Unless Congress explicitly sets the standard when it passes a law, the regulatory Agency determines the standard. And according to current legal practice, Courts are supposed to show deference to Agency interpretation of the language of the law, even to the point where Courts are required to overturn their own interpretations of a law when it conflicts with Agency interpretation. This is known as the Chevron Doctrine, named after the Supreme Court’s ruling in Chevron v. Natural Resources Council (1984).
The Chevron ruling supercharged the growth of the Administrative State by increasing the power of the Agencies vis-à-vis the Courts and the Congress. Agencies clearly have an incentive to get the first shot at issuing an interpretation of a statute that enhances the Agency’s power, particularly if the Courts are supposed to show it deference. Moreover the Executive branch has an incentive to get an Agency to issue friendly interpretations of a statute before it is contested in a civil Court, because doing so would strengthen its case in the event of a subsequent lawsuit. The Obama Administration was famous for this, although the Courts did slap down the attempt to circumvent the law by obvious and deliberate Agency misinterpretations of it.

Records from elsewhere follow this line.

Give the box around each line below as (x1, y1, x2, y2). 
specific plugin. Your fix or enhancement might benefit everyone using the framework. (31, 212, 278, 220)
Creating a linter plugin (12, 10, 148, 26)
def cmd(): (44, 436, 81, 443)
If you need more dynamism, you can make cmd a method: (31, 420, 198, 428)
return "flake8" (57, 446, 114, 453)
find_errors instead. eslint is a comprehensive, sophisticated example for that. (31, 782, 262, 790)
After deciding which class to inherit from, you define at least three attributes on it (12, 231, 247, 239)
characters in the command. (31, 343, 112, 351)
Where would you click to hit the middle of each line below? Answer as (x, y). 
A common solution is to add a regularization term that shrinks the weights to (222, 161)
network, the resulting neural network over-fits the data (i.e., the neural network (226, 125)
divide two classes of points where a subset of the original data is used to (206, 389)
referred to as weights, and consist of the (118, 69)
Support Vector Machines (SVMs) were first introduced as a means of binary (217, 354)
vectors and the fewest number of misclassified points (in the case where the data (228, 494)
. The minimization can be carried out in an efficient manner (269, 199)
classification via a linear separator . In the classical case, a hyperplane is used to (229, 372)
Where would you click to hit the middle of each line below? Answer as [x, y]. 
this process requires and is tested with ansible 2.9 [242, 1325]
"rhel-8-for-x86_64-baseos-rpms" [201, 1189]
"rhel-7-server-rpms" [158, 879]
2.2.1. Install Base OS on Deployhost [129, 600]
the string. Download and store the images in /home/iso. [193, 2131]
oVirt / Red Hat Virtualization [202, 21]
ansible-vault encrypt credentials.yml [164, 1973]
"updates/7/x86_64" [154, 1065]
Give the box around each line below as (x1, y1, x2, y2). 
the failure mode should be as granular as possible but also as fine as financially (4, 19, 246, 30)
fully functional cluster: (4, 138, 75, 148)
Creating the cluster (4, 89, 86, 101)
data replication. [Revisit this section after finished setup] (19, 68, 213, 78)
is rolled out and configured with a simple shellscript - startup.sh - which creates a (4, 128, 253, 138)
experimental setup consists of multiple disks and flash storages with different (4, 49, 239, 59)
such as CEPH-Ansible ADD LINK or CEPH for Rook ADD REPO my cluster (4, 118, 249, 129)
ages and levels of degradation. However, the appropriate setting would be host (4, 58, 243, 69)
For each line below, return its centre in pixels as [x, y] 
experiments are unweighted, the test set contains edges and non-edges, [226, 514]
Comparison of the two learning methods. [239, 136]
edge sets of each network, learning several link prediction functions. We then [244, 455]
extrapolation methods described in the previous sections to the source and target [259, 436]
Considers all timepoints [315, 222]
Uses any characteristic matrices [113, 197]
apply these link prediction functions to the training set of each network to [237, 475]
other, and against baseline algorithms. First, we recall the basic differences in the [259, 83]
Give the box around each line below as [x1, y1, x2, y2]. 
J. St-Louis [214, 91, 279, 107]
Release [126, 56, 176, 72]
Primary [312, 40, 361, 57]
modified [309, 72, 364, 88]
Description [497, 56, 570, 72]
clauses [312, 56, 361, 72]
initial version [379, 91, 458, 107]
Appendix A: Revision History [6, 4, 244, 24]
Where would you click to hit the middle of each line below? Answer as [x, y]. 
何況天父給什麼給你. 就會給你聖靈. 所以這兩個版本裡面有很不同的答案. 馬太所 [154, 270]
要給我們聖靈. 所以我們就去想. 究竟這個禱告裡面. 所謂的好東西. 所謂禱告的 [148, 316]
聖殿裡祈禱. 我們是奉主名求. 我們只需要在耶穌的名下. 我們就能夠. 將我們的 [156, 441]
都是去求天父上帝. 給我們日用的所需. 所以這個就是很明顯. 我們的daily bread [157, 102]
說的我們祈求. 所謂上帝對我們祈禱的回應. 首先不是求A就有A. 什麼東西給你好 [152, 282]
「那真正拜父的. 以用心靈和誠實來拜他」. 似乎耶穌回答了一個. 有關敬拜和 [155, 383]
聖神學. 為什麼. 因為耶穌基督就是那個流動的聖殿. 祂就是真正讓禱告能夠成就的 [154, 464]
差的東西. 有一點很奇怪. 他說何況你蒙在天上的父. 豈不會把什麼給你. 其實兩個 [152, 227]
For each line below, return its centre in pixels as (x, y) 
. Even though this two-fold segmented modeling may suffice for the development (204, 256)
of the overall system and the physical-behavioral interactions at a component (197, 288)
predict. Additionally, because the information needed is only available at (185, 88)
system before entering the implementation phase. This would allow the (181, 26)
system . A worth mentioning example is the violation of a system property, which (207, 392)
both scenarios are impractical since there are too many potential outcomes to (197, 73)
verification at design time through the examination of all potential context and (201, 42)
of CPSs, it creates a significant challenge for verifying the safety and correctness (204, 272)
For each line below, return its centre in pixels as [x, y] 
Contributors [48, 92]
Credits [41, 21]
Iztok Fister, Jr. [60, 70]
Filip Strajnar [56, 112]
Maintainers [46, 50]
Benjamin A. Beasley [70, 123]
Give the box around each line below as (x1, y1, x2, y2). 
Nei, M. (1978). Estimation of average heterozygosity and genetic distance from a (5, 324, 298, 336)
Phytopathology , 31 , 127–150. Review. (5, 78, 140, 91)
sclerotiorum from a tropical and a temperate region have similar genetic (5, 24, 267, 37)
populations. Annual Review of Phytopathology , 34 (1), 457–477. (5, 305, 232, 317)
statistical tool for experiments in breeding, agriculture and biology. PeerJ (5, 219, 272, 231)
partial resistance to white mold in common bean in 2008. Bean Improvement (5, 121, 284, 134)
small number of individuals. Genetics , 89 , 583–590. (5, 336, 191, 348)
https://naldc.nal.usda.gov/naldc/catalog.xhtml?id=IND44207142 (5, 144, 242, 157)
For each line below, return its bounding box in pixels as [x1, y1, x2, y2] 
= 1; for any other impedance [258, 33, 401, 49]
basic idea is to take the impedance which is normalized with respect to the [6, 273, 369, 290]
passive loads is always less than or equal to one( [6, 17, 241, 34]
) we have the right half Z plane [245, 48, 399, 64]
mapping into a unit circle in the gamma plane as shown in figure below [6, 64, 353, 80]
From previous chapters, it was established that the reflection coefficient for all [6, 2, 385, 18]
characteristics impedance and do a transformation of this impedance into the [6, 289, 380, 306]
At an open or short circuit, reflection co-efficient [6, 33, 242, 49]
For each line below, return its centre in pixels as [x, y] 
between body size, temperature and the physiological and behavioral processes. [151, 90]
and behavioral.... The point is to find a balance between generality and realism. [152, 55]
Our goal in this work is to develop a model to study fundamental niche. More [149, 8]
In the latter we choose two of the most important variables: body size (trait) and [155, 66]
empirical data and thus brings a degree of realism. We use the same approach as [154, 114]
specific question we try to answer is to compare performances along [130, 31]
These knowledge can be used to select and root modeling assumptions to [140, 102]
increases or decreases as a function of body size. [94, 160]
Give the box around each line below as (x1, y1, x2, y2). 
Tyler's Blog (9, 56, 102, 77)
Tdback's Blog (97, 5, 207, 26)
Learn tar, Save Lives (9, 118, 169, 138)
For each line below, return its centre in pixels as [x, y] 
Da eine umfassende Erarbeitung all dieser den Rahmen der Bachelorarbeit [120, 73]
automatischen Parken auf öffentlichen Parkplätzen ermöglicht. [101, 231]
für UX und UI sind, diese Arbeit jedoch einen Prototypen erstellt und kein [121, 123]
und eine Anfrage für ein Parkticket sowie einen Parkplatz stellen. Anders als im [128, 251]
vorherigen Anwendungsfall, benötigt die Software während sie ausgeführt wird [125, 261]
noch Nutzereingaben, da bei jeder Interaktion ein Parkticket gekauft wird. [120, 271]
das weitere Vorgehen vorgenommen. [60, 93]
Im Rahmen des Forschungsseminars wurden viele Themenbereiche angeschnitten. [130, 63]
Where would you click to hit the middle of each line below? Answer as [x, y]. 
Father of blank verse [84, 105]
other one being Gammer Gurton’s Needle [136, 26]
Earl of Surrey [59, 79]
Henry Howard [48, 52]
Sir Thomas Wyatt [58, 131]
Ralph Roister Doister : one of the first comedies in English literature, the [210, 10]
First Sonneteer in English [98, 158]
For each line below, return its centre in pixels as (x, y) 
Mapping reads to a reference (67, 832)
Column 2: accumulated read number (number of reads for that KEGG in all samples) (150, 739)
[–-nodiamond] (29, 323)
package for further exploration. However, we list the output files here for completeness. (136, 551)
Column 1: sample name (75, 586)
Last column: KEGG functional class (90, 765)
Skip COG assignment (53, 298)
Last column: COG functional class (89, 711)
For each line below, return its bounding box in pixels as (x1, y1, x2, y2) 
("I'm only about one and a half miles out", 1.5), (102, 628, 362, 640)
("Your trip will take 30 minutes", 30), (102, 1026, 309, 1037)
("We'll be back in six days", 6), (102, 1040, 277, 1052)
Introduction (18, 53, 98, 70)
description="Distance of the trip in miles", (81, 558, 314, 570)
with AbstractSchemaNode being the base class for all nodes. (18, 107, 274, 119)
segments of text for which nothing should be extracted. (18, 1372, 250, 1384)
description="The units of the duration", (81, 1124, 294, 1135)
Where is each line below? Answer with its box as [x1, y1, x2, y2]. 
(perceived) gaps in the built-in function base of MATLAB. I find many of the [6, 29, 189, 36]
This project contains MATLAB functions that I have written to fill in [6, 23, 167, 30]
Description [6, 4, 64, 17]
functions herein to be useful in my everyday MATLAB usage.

That said we now live in a society in which every facet of modern life is subject to direct or indirect regulatory review. Not only do the regulatory Agencies have an iron clad grip on the process, they are largely impervious to outside oversight. It is virtually impossible to effectively discipline, must less terminate, an incompetent civil servant. Moreover, some Agencies have investigative powers. Some have enforcement powers. Some have criminal enforcement powers, some civil. Agencies also have their own administrative courts—where the judges are selected by the Agency and the judges are employees of the Agency. In effect, some Agencies have the power to act as judge, jury and prosecutor.
The growth of the Administrative State means that policy formation and governance is left largely to an unaccountable bureaucracy with its own agenda. More accurately it represents a set of sometimes competing, sometimes-aligned interests and agendas operating far from pubic view. To the extent that an Agency is captured by an outside interest (often the case) it represents that interest rather than the public interest. The EPA for instance acts like a branch office of the Sierra Club. The Export-Import bank is an important source of subsidies for Boeing. And the weapons procurement bureaucracy at the Pentagon is in a league of its own.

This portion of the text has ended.